Chongqing has a long history dating back thousands of years and I’ll let you do your own reading about that. Chongqing is a major industrial city; there are several motorcycles and car factories here as well as chemical, steel, coal, textile, … The city occupies a vast area (470km wide at its widest) and all you see are hundreds of skyscrapers on every hill you can see. But we are only here really because it is the main embarkation point for cruises down the Yangtze rivers; 40 different cruise ships do the cruise from here.

Charlie , our guide for our day in Chongqing, describes himself as a small Buddha and he certainly has the stomach to fit the name. We informed him right away that we did not wish to do the scheduled visit of the Three Gorges Dam museum, but would rather use the time in different ways. That probably threw him off his stride, because I found spending the rest of the day with him very difficult and unsatisfying. I just could not get a straight answer out of him, whether it be the translation of a Chinese word, or even a simple question such as whether the teahouse has ice cubes. Which is why we later declined to have dinner with him and we boarded our ship as soon as we could. First, we head to Ciqiku, an area going back 1,800 years which used to be the old port of Chongqing and has now become a series of streets similar to Jinli street in Chengdu or the Muslim street in Xi’An. Small

streets with old wooden Chinese buildings full of shops and stalls offering everything from food, snacks, souvenirs, etc… The street is very crowded and it is hard to make our way forward to the shores of the JiaNin river. One stall in particular has the biggest following; there is a long line of people waiting to buy some type of food there, which is freshly bagged for them and which they carry away in large bags. It is Mahua, a favorite local fried snack made of sticky rice and sesame.

Further down the street, I think I have reached an open sewer area, but I am told it is the smell of doufu (tofu). Well, now you know what I think of tofu.

We then left Ciqiku to have lunch in the downtown area. My negotiations with the guide relative to where we should have lunch were very long and very frustrating, but he eventually brought us to a very fine Chongqing restaurant, Yi Pin Xiang Jiu Lou restaurant, where we had a feast. Kung Pao Jiding (Kung Pao chicken), Piao Xiang Lou Rou (beef with green peppers), Jidan Mian (noodles with fried eggs), Ye San Tun (mushroom dish). Always with a platter of fresh fruit at the end.

We then took a five minute walk to what our guide called city hall, otherwise referred to as Congress Hall, a majestic Chinese structure with a pagoda-style roof sitting atop a hill and containing a large concert hall as well as a tourist office and two floors used by the Arts Institute of Chongqing to display the art of its students.

We then asked our guide to bring us to the Carrefour (part of the French chain of hypermarkets Lynn and I are very familiar with) store we knew existed in the city. For two days now, Lynn and I had been unsuccessfully trying to buy her some hair spray. The hotel staff brought her some gel spray, the beauty salon tried to sell her some other type of spray, wherever we turned we just could not get the right product. So we had had Ben, our Chengdu guide, write the proper Chinese characters for the “hair spray which helps hold the hair in place” on a page of my notebook and we were now going to execute our plan to locate hair spray at Carrefour.

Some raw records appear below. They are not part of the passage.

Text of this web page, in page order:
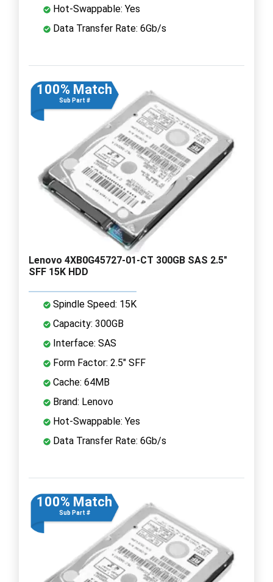
Hot-Swappable: Yes
Data Transfer Rate: 6Gb/s
100% Match
Sub Part #
Lenovo 4XB0G45727-01-CT 300GB SAS 2.5"
SFF 15K HDD
Spindle Speed: 15K
Capacity: 300GB
Interface: SAS
Form Factor: 2.5" SFF
Cache: 64MB
Brand: Lenovo
Hot-Swappable: Yes
Data Transfer Rate: 6Gb/s
100% Match
Sub Part #
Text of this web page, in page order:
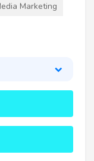
Marketing
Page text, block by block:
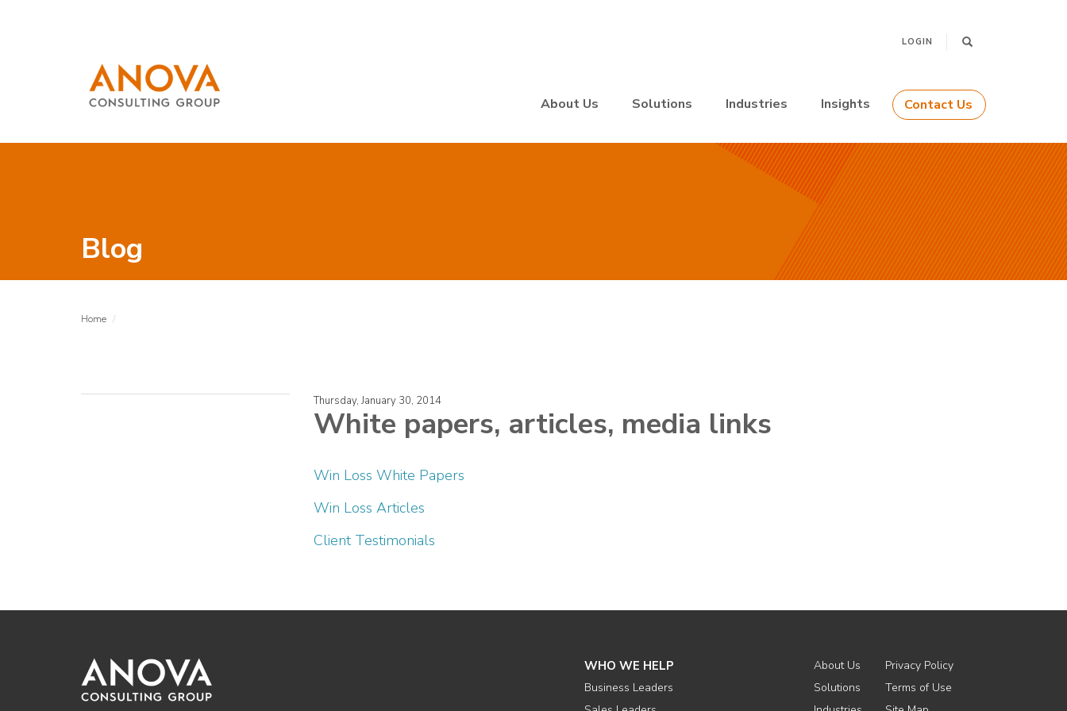
About Us Solutions Industries Insights Contact Us
LOGIN
Blog
Home
Thursday, January 30, 2014
White papers, articles, media links
Win Loss White Papers
Win Loss Articles
Client Testimonials
WHO WE HELP
Business Leaders
About Us
Solutions
Privacy Policy
Terms of Use
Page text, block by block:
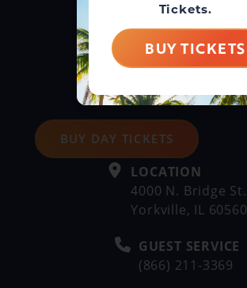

As luck would have it, the first thing we saw as we stepped into the Carrefour entrance, was a beauty products shop carrying both Chinese and imported products; Lynn had her hair spray a minute later. So we used a few more minutes to walk down the aisles of this Chinese Carrefour, stocked with mostly Chinese products, and used the opportunity to buy some chocolate for our time on the ship.

We then walked over to an area called Hongya Cave, which housed a huge multi-story building full of souvenir shops, international restaurants, etc…. We pretty much exhausted ourselves walking through several floors of this structure before we collapsed at one of its teahouses. I kept looking at my watch, hoping that five o’oclock would come soon, the earliest time at which we could board the ship.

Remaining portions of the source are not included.